Now, however, the stability of the ruble is largely hostage to the country’s export earnings (dominated by oil exports) and whether the government can repatriate capital deposited abroad. A weaker ruble rapidly translates into higher inflation. So many consumer goods and industrial inputs are imported, plus demand for imports has been boosted by the surge in spending on the war and shortages of labor driving up wages. Meanwhile, minimizing budget deficits hinges on a weaker ruble, which increases state tax receipts from oil & gas and correlates to stronger non-oil & gas tax revenues from improved tax collection, rising rates on business, and rising wages increasing income tax revenues.
Policymakers are also immobilized by the need to quash inflation ahead of presidential elections next March. Since the start of the special military operation, inflation has become harder to assess holistically. Central bank surveys show large spikes in the gap between expected inflation and observed inflation; despite topline inflation slowing significantly to the 6−7% range right now in annualized terms, underlying trends point to greater price increases.
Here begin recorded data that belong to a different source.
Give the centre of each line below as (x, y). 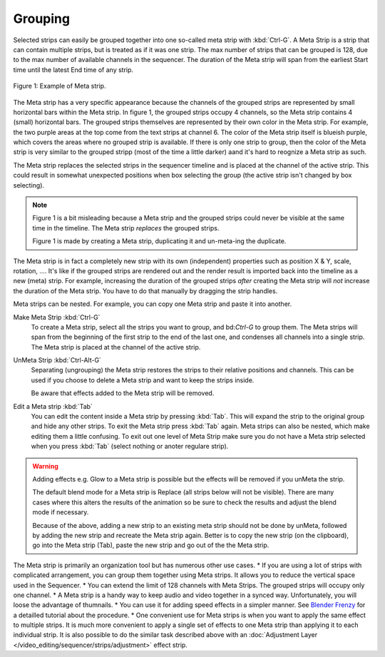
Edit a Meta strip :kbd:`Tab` (53, 406)
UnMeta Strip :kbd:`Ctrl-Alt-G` (57, 360)
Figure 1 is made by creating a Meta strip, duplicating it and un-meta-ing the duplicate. (159, 241)
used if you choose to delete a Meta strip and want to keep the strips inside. (143, 380)
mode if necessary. (61, 512)
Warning (45, 466)
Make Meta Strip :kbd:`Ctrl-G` (57, 317)
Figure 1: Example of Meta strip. (60, 86)
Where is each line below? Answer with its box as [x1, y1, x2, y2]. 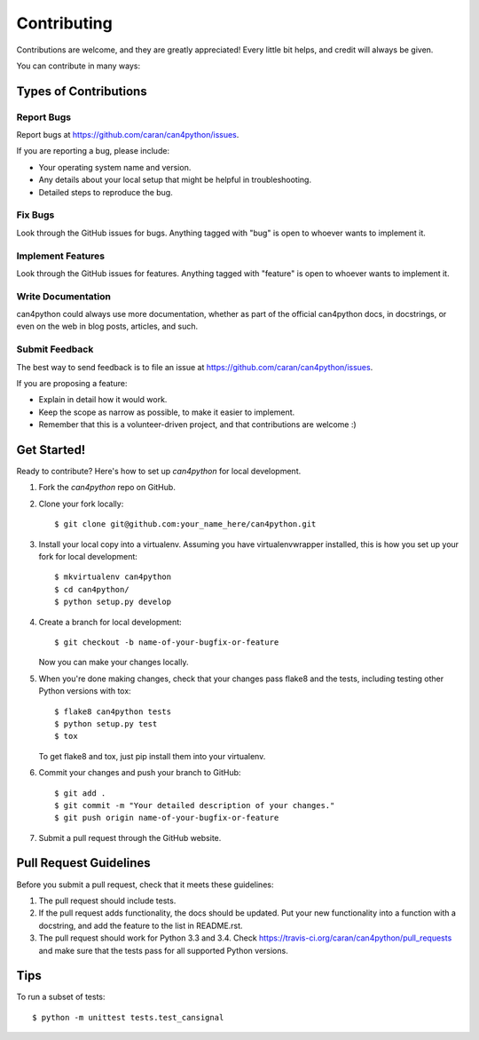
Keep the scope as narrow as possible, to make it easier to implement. [38, 407, 295, 417]
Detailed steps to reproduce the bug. [38, 187, 173, 197]
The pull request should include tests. [38, 895, 177, 906]
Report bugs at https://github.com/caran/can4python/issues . [16, 130, 239, 140]
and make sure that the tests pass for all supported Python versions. [38, 945, 288, 956]
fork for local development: [38, 552, 137, 562]
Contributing [16, 13, 113, 33]
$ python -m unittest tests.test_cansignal [32, 1012, 224, 1022]
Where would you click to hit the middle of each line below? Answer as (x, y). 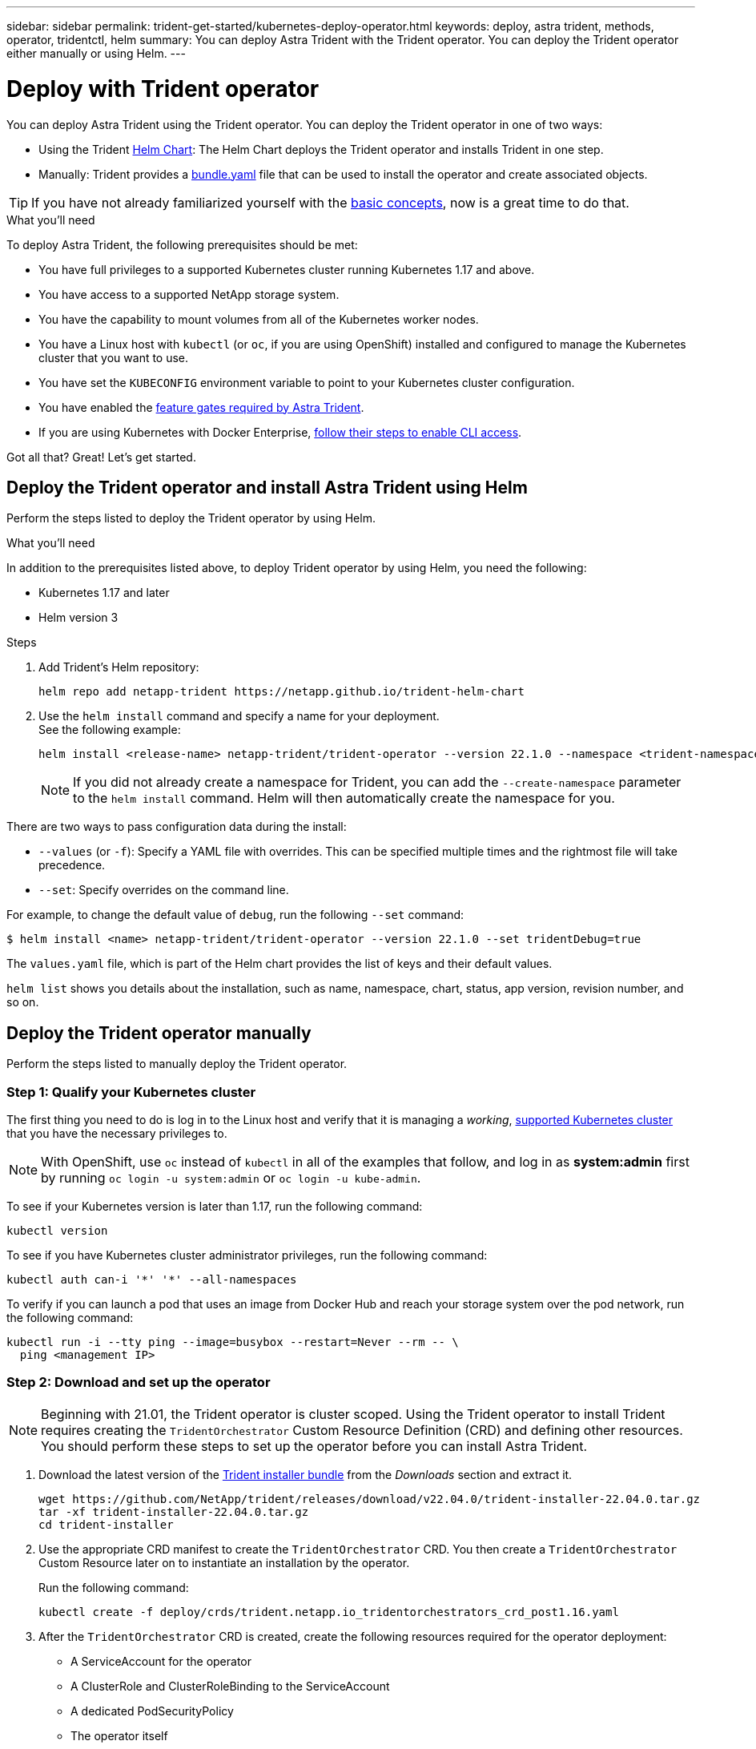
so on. (23, 1002)
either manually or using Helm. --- (96, 53)
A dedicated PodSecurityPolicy (152, 1711)
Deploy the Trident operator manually (159, 1033)
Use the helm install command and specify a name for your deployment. (239, 716)
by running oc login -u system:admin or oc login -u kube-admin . (231, 1177)
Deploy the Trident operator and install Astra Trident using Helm (267, 487)
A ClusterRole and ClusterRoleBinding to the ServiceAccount (230, 1686)
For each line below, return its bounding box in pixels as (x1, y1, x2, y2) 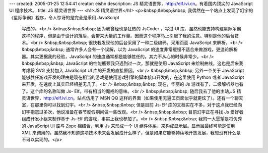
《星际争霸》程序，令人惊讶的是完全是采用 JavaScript (9, 14, 120, 20)
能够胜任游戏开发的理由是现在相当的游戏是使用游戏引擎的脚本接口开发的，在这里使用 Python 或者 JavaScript (21, 74, 244, 80)
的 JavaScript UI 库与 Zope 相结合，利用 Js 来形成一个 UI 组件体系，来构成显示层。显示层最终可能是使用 (21, 123, 235, 129)
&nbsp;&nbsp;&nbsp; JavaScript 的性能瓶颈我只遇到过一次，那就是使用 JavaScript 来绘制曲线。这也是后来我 (21, 60, 244, 66)
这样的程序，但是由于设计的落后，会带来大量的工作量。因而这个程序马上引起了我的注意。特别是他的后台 (21, 33, 235, 39)
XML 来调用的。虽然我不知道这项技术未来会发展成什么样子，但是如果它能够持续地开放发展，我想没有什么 (21, 130, 237, 136)
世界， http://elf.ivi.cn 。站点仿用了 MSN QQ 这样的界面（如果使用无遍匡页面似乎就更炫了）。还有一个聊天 (30, 95, 243, 101)
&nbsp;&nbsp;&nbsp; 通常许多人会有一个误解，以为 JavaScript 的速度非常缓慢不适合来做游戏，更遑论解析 (21, 47, 238, 52)
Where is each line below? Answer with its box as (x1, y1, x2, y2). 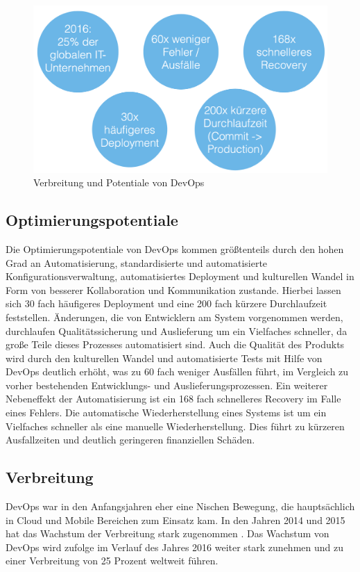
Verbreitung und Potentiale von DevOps (33, 175, 205, 190)
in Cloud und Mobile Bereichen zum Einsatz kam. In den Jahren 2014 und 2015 (6, 512, 345, 527)
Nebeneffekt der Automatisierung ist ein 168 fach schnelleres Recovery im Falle (6, 391, 341, 406)
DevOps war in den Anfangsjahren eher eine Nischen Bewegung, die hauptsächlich (6, 499, 355, 514)
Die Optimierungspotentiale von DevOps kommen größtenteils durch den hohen (6, 241, 344, 256)
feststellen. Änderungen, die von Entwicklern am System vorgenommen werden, (6, 309, 343, 324)
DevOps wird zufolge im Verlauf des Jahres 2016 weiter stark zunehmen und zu (6, 539, 343, 554)
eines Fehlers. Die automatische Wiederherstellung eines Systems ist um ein (6, 405, 327, 420)
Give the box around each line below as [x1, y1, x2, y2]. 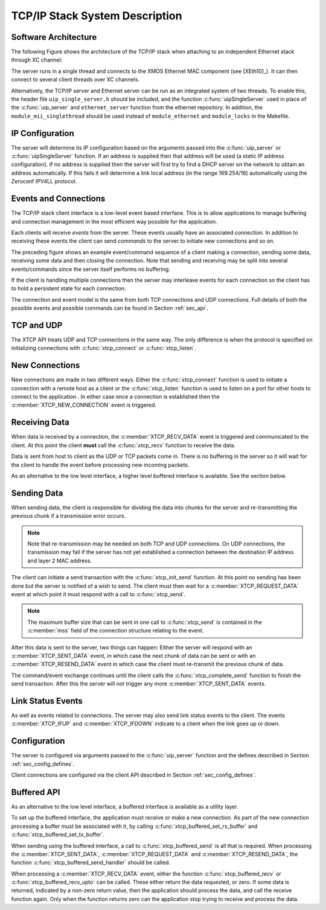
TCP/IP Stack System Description [11, 9, 182, 22]
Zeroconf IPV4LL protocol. [11, 178, 77, 185]
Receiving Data [11, 417, 69, 428]
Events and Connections [11, 194, 106, 204]
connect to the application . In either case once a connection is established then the [11, 393, 220, 401]
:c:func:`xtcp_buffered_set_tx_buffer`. [11, 831, 105, 838]
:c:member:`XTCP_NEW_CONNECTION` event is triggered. [11, 401, 157, 409]
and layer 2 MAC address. [27, 557, 92, 564]
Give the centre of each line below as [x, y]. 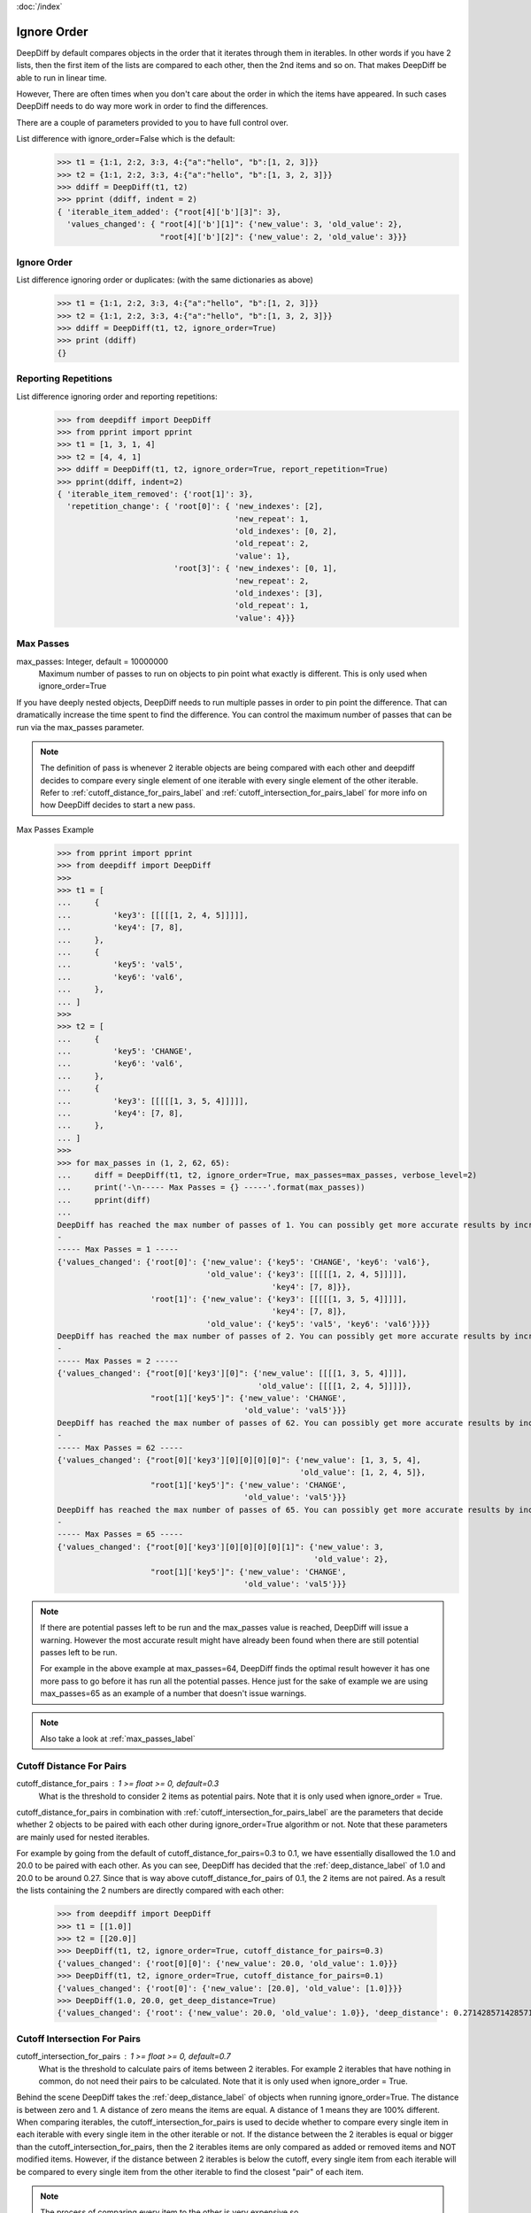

In response, Russia’s central bank governor Elvira Nabuillina hiked the key rate to 15% from 13% in late October anticipating growing pressure on households as businesses react with price hikes. Those pressures have been borne out by surveys since. Inflation has ticked up to 7.4% in annualized terms despite the beginnings of a consumer slowdown from rising interest rates.
Rethinking Russia’s Economic Constraints
The past 18 months have been a trying time for observers and forecasters making sense of the qualitative significance of the data available on the performance of the Russian economy in wartime. Rising wages and evidence of strong growth — updated forecasts from the Ministry of Economic Development show GDP growth at or above 3% for 2023 — paint a picture of economic health and stability. Yet as Moscow and Kyiv settle in for a long war, the Russian economy increasingly depends on a tenuous balance that domestic policies can only do so much to control. Observers should not take Russia’s more expansive capacity to provide munitions, materiel, and manpower for the war as a static, perpetual advantage without rising costs.
The EU has delivered in the range of 30−40% of its commitment of 1 million 155 mm shells — a NATO-standard caliber for guns and howitzers providing direct and indirect fire support — while the US has delivered over 2 million rounds since February 2022 by paying allies to release their own stockpiles. Immense uncertainty over the intensity of materiel use remains, but US estimates point to Ukraine using 4−7,000 rounds a day along the front compared to as much as 20,000 by Russia. Taking a generic average, that comes out to about 165,000 rounds a month vs. as much as 600,000 rounds a month, an immensely taxing industrial effort for both parties. Current western estimates show Russia can produce about 2 million rounds a year alongside dramatic increases in production for other long-range systems, tanks, and more despite western sanctions.
Behind these dramatic output increases, economic data tells a more complex story. Since April, there’s hardly been any increase in manufacturing output across the Russian economy when figures are seasonally adjusted, and even a slight downtick between September and October. This does not mean there is no capacity to sustain further expansions, but rather that the initial increases sustained by rising defense spending, which allowed the complete utilization of existing plants, are largely over. The same dynamics are observed for the general industrial index of activity, highlighting that substitution is not taking place for consumer products at scale. Rather civilian manufacturing in key industries such as aviation is being subsumed to the war effort. But the initial boost from surging spending is over.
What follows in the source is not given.